C++ - Swap two numbers without using Temporary Variable
The value of two variables can be swapped without using any temporary variables. The method involves using operators like +, *, / and bitwise.
Example: Using + operator
In the below example, the + operator is used to swap the value of two variables x and y.
#include <iostream>
using namespace std;
static void swap(int, int);
static void swap(int x, int y) {
cout<<"Before Swap.\n";
cout<<"x = "<<x<<"\n";
cout<<"y = "<<y<<"\n";
//Swap technique
x = x + y;
y = x - y;
x = x - y;
cout<<"After Swap.\n";
cout<<"x = "<<x<<"\n";
cout<<"y = "<<y<<"\n";
}
int main() {
swap(10, 25);
return 0;
}
The above code will give the following output:
Before Swap. x = 10 y = 25 After Swap. x = 25 y = 10
Example: Using * operator
Like + operator, the * operator can also be used to swap the value of two variables x and y.
#include <iostream>
using namespace std;
static void swap(int, int);
static void swap(int x, int y) {
cout<<"Before Swap.\n";
cout<<"x = "<<x<<"\n";
cout<<"y = "<<y<<"\n";
//Swap technique
x = x * y;
y = x / y;
x = x / y;
cout<<"After Swap.\n";
cout<<"x = "<<x<<"\n";
cout<<"y = "<<y<<"\n";
}
int main() {
swap(10, 25);
return 0;
}
The above code will give the following output:
Before Swap. x = 10 y = 25 After Swap. x = 25 y = 10
Example: Using / operator
Smilarly / operator can also be used to swap the value of two variables x and y.
#include <iostream>
using namespace std;
static void swap(float, float);
static void swap(float x, float y) {
cout<<"Before Swap.\n";
cout<<"x = "<<x<<"\n";
cout<<"y = "<<y<<"\n";
//Swap technique
x = x / y;
y = x * y;
x = y / x;
cout<<"After Swap.\n";
cout<<"x = "<<x<<"\n";
cout<<"y = "<<y<<"\n";
}
int main() {
swap(10, 25);
return 0;
}
The above code will give the following output:
Before Swap. x = 10 y = 25 After Swap. x = 25 y = 10
Example: Using bitwise operator
The bitwise XOR (^) operator can also be used to swap the value of two variables x and y.
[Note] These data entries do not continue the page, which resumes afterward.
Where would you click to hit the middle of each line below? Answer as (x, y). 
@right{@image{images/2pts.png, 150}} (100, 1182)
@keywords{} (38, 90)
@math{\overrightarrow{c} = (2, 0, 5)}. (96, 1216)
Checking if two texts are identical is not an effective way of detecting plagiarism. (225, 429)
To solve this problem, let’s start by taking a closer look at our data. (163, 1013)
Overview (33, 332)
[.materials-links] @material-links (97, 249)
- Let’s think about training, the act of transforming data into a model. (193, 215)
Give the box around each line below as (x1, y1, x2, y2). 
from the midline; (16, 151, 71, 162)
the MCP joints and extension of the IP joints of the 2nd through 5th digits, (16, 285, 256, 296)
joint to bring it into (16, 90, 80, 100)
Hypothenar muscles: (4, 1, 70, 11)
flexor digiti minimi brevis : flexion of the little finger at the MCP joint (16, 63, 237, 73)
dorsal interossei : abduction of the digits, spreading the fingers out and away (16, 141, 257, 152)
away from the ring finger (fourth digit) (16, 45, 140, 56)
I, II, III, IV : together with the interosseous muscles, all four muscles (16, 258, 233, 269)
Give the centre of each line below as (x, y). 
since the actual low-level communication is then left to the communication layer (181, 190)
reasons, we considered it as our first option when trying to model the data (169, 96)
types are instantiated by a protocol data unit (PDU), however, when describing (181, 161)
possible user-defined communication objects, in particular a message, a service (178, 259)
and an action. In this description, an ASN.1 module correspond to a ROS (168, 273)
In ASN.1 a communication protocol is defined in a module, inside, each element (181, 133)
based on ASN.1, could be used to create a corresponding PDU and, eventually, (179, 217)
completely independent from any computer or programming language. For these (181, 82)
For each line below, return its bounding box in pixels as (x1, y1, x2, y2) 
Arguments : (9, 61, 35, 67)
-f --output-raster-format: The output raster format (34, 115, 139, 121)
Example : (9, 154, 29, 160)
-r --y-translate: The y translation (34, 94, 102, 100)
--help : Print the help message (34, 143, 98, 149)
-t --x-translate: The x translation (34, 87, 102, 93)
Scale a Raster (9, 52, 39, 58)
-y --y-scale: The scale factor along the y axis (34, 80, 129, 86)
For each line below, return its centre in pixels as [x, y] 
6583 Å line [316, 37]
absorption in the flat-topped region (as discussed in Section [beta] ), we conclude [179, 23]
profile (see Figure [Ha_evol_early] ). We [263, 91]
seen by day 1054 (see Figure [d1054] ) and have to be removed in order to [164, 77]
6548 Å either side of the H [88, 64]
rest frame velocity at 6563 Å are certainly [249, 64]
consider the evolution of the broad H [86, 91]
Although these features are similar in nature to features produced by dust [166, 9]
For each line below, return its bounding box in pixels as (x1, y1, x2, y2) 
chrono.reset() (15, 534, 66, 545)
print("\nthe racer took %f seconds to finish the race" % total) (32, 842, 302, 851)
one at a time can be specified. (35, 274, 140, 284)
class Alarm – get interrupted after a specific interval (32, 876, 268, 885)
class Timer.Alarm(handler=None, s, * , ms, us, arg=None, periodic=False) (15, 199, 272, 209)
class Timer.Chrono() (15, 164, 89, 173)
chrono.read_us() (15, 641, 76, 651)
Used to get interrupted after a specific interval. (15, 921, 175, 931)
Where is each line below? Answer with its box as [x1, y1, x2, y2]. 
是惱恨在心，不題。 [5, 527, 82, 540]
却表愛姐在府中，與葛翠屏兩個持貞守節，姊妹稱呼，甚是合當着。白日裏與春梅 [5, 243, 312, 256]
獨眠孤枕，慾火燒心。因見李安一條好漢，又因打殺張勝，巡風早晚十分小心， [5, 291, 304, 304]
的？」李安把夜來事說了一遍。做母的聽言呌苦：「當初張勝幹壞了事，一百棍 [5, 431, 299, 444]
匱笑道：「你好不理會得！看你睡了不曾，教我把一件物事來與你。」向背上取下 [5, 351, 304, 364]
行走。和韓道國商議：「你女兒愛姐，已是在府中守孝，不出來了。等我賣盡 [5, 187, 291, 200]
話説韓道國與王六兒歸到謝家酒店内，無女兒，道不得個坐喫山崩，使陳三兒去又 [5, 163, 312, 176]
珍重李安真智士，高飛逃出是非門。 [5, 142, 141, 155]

It returns 1 when one of two bits at same position in both operands is 1, otherwise returns 0.
#include <iostream>
using namespace std;
static void swap(int, int);
static void swap(int x, int y) {
cout<<"Before Swap.\n";
cout<<"x = "<<x<<"\n";
cout<<"y = "<<y<<"\n";
//Swap technique
x = x ^ y;
y = x ^ y;
x = x ^ y;
cout<<"After Swap.\n";
cout<<"x = "<<x<<"\n";
cout<<"y = "<<y<<"\n";
}
int main() {
swap(10, 25);
return 0;
}
The above code will give the following output:
Before Swap. x = 10 y = 25 After Swap. x = 25 y = 10
Disadvantages of using above methods
- The multiplication and division based approaches fail if the value of one of the variable is 0.
- The addition based approach may fail due to arithmetic overflow. If x and y are too large, operation performed on operands may result into out of range integer.